▶ **Task objective**: Beginning at the top of the entries below, retype each line exactly until the line containing "Emotional Intelligence: Collaboration" has been written out; include no pictures and no later lines.

(Beginning of Material for the task)

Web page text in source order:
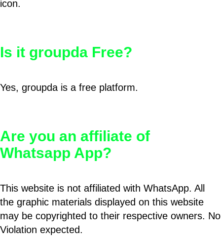
icon.
Is it groupda Free?
Yes, groupda is a free platform.
Are you an affiliate of
Whatsapp App?
This website is not affiliated with WhatsApp. All
the graphic materials displayed on this website
may be copyrighted to their respective owners. No
Violation expected.
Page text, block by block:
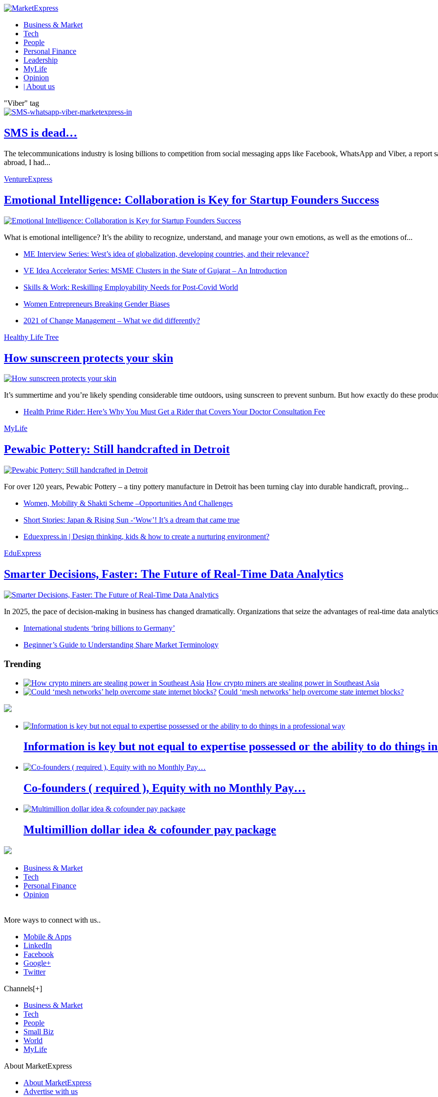
Business & Market
Tech
People
Personal Finance
Leadership
MyLife
Opinion
| About us
"Viber" tag
SMS is dead…
The telecommunications industry is losing billions to competition from social messaging apps like Facebook, WhatsApp and Viber, a report
abroad, I had...
VentureExpress
Emotional Intelligence: Collaboration is Key for Startup Founders Success
What is emotional intelligence? It’s the ability to recognize, understand, and manage your own emotions, as well as the emotions of...
ME Interview Series: West’s idea of globalization, developing countries, and their relevance?
VE Idea Accelerator Series: MSME Clusters in the State of Gujarat – An Introduction
Skills & Work: Reskilling Employability Needs for Post-Covid World
Women Entrepreneurs Breaking Gender Biases
2021 of Change Management – What we did differently?
Healthy Life Tree
How sunscreen protects your skin
It’s summertime and you’re likely spending considerable time outdoors, using sunscreen to prevent sunburn. But how exactly do these
Health Prime Rider: Here’s Why You Must Get a Rider that Covers Your Doctor Consultation Fee
MyLife
Pewabic Pottery: Still handcrafted in Detroit
For over 120 years, Pewabic Pottery – a tiny pottery manufacture in Detroit has been turning clay into durable handicraft, proving...
Women, Mobility & Shakti Scheme –Opportunities And Challenges
Short Stories: Japan & Rising Sun -‘Wow’! It’s a dream that came true
Eduexpress.in | Design thinking, kids & how to create a nurturing environment?
EduExpress
Smarter Decisions, Faster: The Future of Real-Time Data Analytics
In 2025, the pace of decision-making in business has changed dramatically. Organizations that seize the advantages of real-time data
International students ‘bring billions to Germany’
Beginner’s Guide to Understanding Share Market Terminology
Trending
How crypto miners are stealing power in Southeast Asia
Could ‘mesh networks’ help overcome state internet blocks?
Information is key but not equal to expertise possessed or the ability to do things
Co-founders ( required ), Equity with no Monthly Pay…
Multimillion dollar idea & cofounder pay package
Business & Market
Tech
Personal Finance
Opinion
More ways to connect with us..
Mobile & Apps
LinkedIn
Facebook
Google+
Twitter
Channels[+]
Business & Market
Tech
People
Small Biz
World
MyLife
About MarketExpress
About MarketExpress
Advertise with us
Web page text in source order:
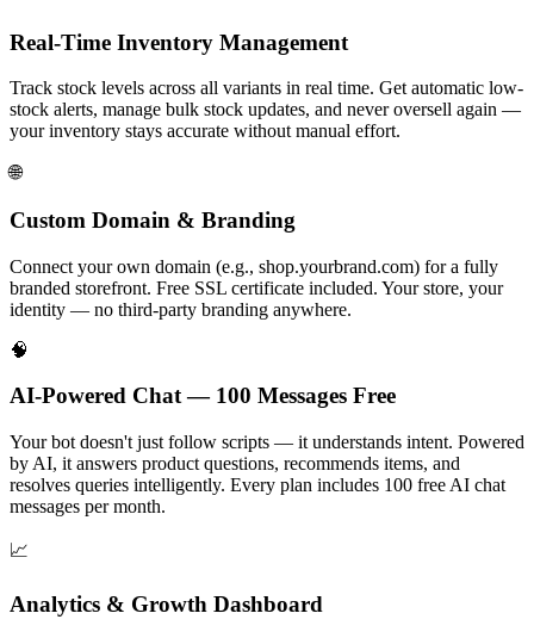
Real-Time Inventory Management
Track stock levels across all variants in real time. Get automatic low-
stock alerts, manage bulk stock updates, and never oversell again —
your inventory stays accurate without manual effort.
🌐
Custom Domain & Branding
Connect your own domain (e.g., shop.yourbrand.com) for a fully
branded storefront. Free SSL certificate included. Your store, your
identity — no third-party branding anywhere.
🧠
AI-Powered Chat — 100 Messages Free
Your bot doesn't just follow scripts — it understands intent. Powered
by AI, it answers product questions, recommends items, and
resolves queries intelligently. Every plan includes 100 free AI chat
messages per month.
📈
Analytics & Growth Dashboard
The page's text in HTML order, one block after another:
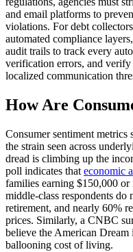
and email platforms to
violations. For debt
automated compliance
audit trails to track every
verification errors, and verify
localized communication
How Are
Consumer sentiment
the strain seen across
dread is climbing up the
poll indicates that economic
families earning $150,000
middle-class respondents
retirement, and nearly 60%
prices. Similarly, a CNBC
believe the American
ballooning cost of living.
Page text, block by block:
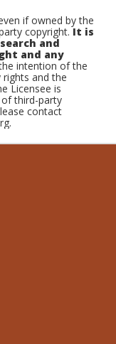
if owned by the
copyright.It is
and
and any
intention of the
and the
Licensee is
third-party
contact
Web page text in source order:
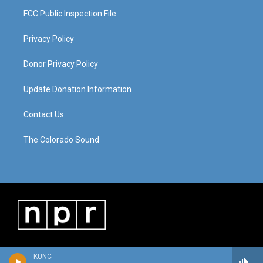
KUNC
FCC Public Inspection File
Privacy Policy
Donor Privacy Policy
Update Donation Information
Contact Us
The Colorado Sound
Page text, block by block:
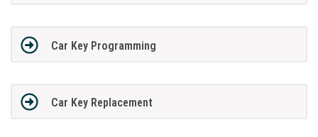
Car Key Programming
Car Key Replacement
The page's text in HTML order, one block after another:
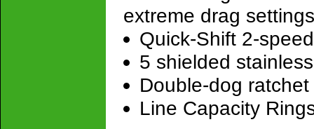
extreme drag settings
Quick-Shift 2-
5 shielded
Double-dog
Line Capacity
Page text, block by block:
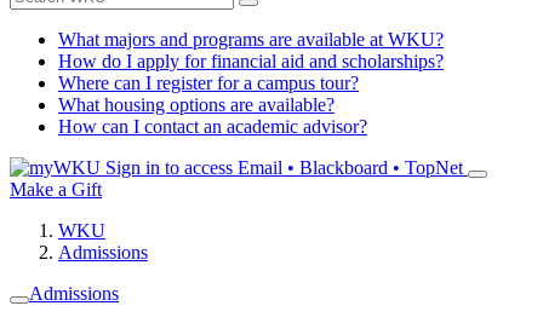
What majors and programs are available at WKU?
How do I apply for financial aid and scholarships?
Where can I register for a campus tour?
What housing options are available?
How can I contact an academic advisor?
Sign in to access Email • Blackboard • TopNet
Make a Gift
WKU
Admissions
Admissions
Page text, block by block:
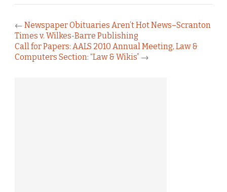
← Newspaper Obituaries Aren’t Hot News–Scranton
Times v. Wilkes-Barre Publishing
Call for Papers: AALS 2010 Annual Meeting, Law &
Computers Section: “Law & Wikis” →
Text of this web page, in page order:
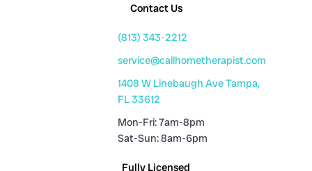
Contact Us
(813) 343-2212
service@callhometherapist.com
1408 W Linebaugh Ave Tampa,
FL 33612
Mon-Fri: 7am-8pm
Sat-Sun: 8am-6pm
Fully Licensed
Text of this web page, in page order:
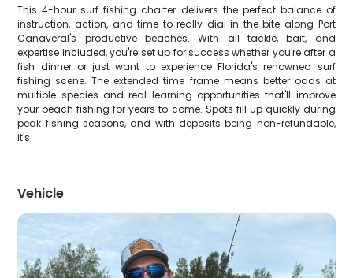
This 4-hour surf fishing charter delivers the perfect balance of
instruction, action, and time to really dial in the bite along Port
Canaveral's productive beaches. With all tackle, bait, and
expertise included, you're set up for success whether you're after a
fish dinner or just want to experience Florida's renowned surf
fishing scene. The extended time frame means better odds at
multiple species and real learning opportunities that'll improve
your beach fishing for years to come. Spots fill up quickly during
peak fishing seasons, and with deposits being non-refundable,
it's
Vehicle
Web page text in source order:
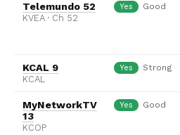
Telemundo 52
KVEA · Ch 52
Yes Good
KCAL 9
KCAL
Yes Strong
MyNetworkTV
13
KCOP
Yes Good
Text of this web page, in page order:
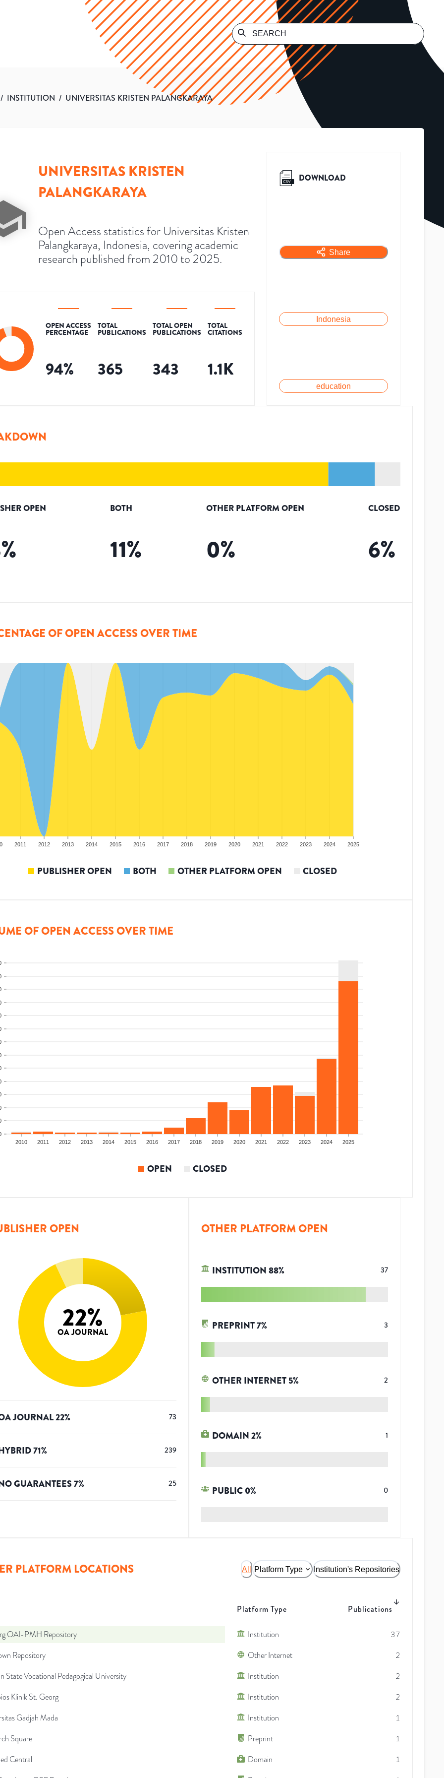
/ INSTITUTION / UNIVERSITAS KRISTEN PALANGKARAYA
UNIVERSITAS KRISTEN
PALANGKARAYA
Open Access statistics for Universitas Kristen
Palangkaraya, Indonesia, covering academic
research published from 2010 to 2025.
OPEN ACCESS
PERCENTAGE
94%
TOTAL
PUBLICATIONS
365
TOTAL OPEN
PUBLICATIONS
343
TOTAL
CITATIONS
1.1K
DOWNLOAD
Share
Indonesia
education
OPEN
%
BOTH
11%
OTHER PLATFORM OPEN
0%
CLOSED
6%
OF OPEN ACCESS OVER TIME
2011 2012 2013 2014 2015 2016 2017 2018 2019 2020 2021 2022 2023 2024 2025
PUBLISHER OPEN BOTH OTHER PLATFORM OPEN CLOSED
OF OPEN ACCESS OVER TIME
2010 2011 2012 2013 2014 2015 2016 2017 2018 2019 2020 2021 2022 2023 2024 2025
OPEN CLOSED
OPEN
22%
OA JOURNAL
JOURNAL22% 73
71% 239
GUARANTEES7% 25
OTHER PLATFORM OPEN
INSTITUTION88% 37
PREPRINT7% 3
OTHER INTERNET 5% 2
DOMAIN2% 1
PUBLIC 0% 0
PLATFORM LOCATIONS All Platform Type Institution's Repositories
Platform Type Publications
OAI-PMH Repository Institution
37
Repository
Other Internet
2
State Vocational Pedagogical University
Institution
2
Klinik St. Georg
Institution
2
Gadjah Mada
Institution
1
Square
Preprint
1
Central
Domain
1

(End of Material for the task)

▶ **Solution for this exercise**:
Web page text in source order:
icon.
Is it groupda Free?
Yes, groupda is a free platform.
Are you an affiliate of
Whatsapp App?
This website is not affiliated with WhatsApp. All
the graphic materials displayed on this website
may be copyrighted to their respective owners. No
Violation expected.
Page text, block by block:
Business & Market
Tech
People
Personal Finance
Leadership
MyLife
Opinion
| About us
"Viber" tag
SMS is dead…
The telecommunications industry is losing billions to competition from social messaging apps like Facebook, WhatsApp and Viber, a report
abroad, I had...
VentureExpress
Emotional Intelligence: Collaboration is Key for Startup Founders Success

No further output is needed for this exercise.